*** Opening of Data for analysis ***

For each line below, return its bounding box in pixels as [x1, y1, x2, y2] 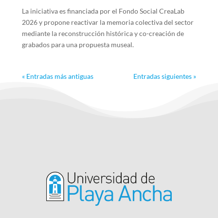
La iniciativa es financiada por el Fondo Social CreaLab [21, 6, 184, 15]
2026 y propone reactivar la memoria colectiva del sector [21, 18, 194, 26]
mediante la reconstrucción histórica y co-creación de [21, 29, 184, 37]
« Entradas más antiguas [21, 72, 93, 80]
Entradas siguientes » [133, 72, 197, 80]
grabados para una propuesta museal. [21, 40, 134, 49]

*** Close of Data for analysis ***

Exclude the pictures, then retype every record exactly.

For each line below, return its bounding box in pixels as [x1, y1, x2, y2] 
La iniciativa es financiada por el Fondo Social CreaLab [21, 6, 184, 15]
2026 y propone reactivar la memoria colectiva del sector [21, 18, 194, 26]
mediante la reconstrucción histórica y co-creación de [21, 29, 184, 37]
« Entradas más antiguas [21, 72, 93, 80]
Entradas siguientes » [133, 72, 197, 80]
grabados para una propuesta museal. [21, 40, 134, 49]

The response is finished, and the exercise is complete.